The synergistic effect of the combination, vs single agents, has been shown in multiple tumor models and with a variety of antiangiogenic agents, including bevacizumab, pazopanib (Votrient), and ziv-aflibercept (Zaltrap), which have a modest effect on tumor growth as monotherapy. Single-agent CRLX101 at therapeutically relevant doses produces some tumor inhibition and improvement in survival, but the combination of the agents is synergistic and robust. Similar synergy is seen when CRLX101 is combined with radiation, he said.
“These findings suggest we can overcome the resistance mechanism that is caused by the increase in HIF-1 alpha,” he reiterated.
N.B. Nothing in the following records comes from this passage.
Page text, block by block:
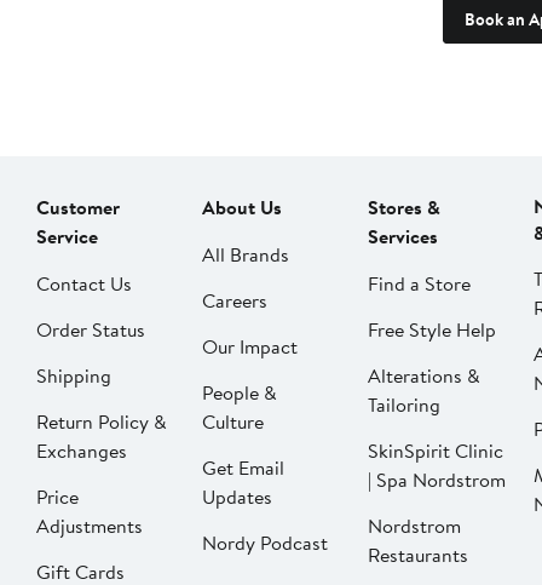
Book an
Customer
Service
Contact Us
Order Status
Shipping
Return Policy &
Exchanges
Price
Adjustments
Gift Cards
About Us
All Brands
Careers
Our Impact
People &
Culture
Get Email
Updates
Nordy Podcast
Stores &
Services
Find a Store
Free Style Help
Alterations &
Tailoring
SkinSpirit Clinic
| Spa Nordstrom
Nordstrom
Restaurants
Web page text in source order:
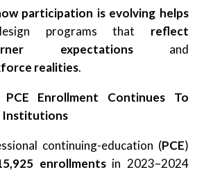
participation is evolving helps
programs that reflect
expectations and
realities.
Enrollment Continues To
Institutions
continuing-education (PCE)
enrollmentsin 2023–2024
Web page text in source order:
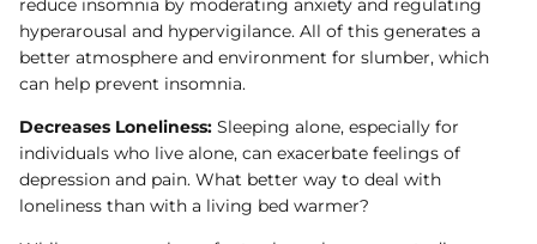
reduce insomnia by moderating anxiety and regulating
hyperarousal and hypervigilance. All of this generates a
better atmosphere and environment for slumber, which
can help prevent insomnia.
Decreases Loneliness: Sleeping alone, especially for
individuals who live alone, can exacerbate feelings of
depression and pain. What better way to deal with
loneliness than with a living bed warmer?
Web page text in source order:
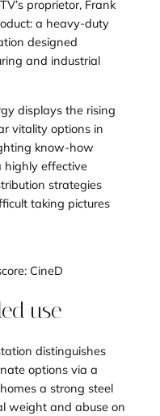
proprietor, Frank
a heavy-duty
designed
and industrial
displays the rising
vitality options in
know-how
highly effective
strategies
taking pictures
CineD
use
distinguishes
options via a
a strong steel
weight and abuse on
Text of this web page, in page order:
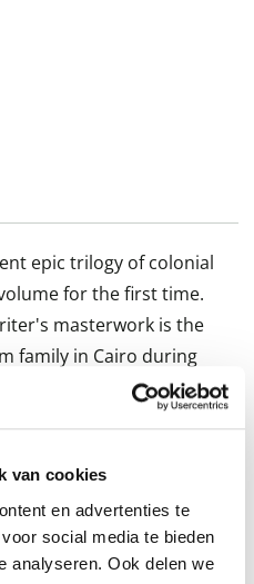
van cookies
en advertenties te
social media te bieden
analyseren. Ook delen we
epic trilogy of colonial
for the first time.
masterwork is the
family in Cairo during
in the early decades of the
Al-Sayyid Ahmad
household with a strict
of self-indulgence. "Palace
oppressed wife,
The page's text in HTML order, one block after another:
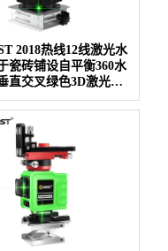
2018热线12线激光水
瓷砖铺设自平衡360水
直交叉绿色3D激光水
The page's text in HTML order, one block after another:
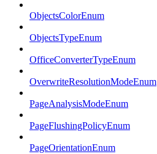
ObjectsColorEnum
ObjectsTypeEnum
OfficeConverterTypeEnum
OverwriteResolutionModeEnum
PageAnalysisModeEnum
PageFlushingPolicyEnum
PageOrientationEnum
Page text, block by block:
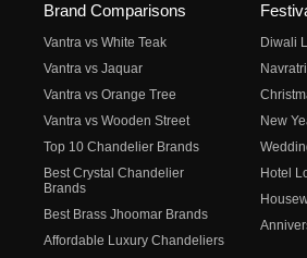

“Another interesting consequence of inhibiting HIF-1 alpha relates to the role that it may play in stem cells,” he added. In a mouse model of triple-negative breast cancer, researchers extracted 100 cells from each animal and implanted them in a second mouse. The appearance of new tumors, a measure of stem cell activity, was essentially not inhibited at all by bevacizumab, was somewhat inhibited by CRLX101 monotherapy, but was largely prevented by CRLX101 plus bevacizumab, which indicated that cancer cell upregulation was prevented.
Early Clinical Trial Data
Based on this encouraging preclinical work, the company has initiated several phase II investigator-sponsored clinical trials testing CRLX101 as a single agent or in combination with an antiangiogenic agent.
The investigators hope to demonstrate proof of concept in a phase Ib/IIa renal cell carcinoma trial that is evaluating CRLX101 with bevacizumab. Renal cell carcinoma patients have a deleterious mutation in the von Hippel-Lindau gene that creates high levels of HIF-1 alpha. “We think this is a great opportunity to show what HIF-1 alpha inhibition can do,” Dr. Eliasof said.
Of nine patients treated, three (30%) had a response by RECIST criteria. Considering that the response rate to bevacizumab alone is typically just 4%, “this is a really dramatic finding,” he said at the press briefing. “This is only in nine patients, but it’s very promising.” Patients’ disease remained stable for much longer than had been achieved with previous regimens, he added.
Cerulean will also evaluate CRLX101 in relapsed ovarian cancer, small cell lung cancer, and in rectal cancer in the neoadjuvant setting, in combination with capecitabine and radiotherapy.
Previous studies in non–small cell lung cancer were not as encouraging, Dr. Eliasof acknowledged, with response rates of about 10%. “The results were not markedly better than currently approved treatments in the second and third line, so we decided not to pursue the drug [in lung cancer],” he said in response to a question at the press briefing.
Dr. Eliasof is an employee of Celulean Pharma Inc, which funded this study.
The content in this post has not been reviewed by the American Society of Clinical Oncology, Inc. (ASCO®) and does not necessarily reflect the ideas and opinions of ASCO®.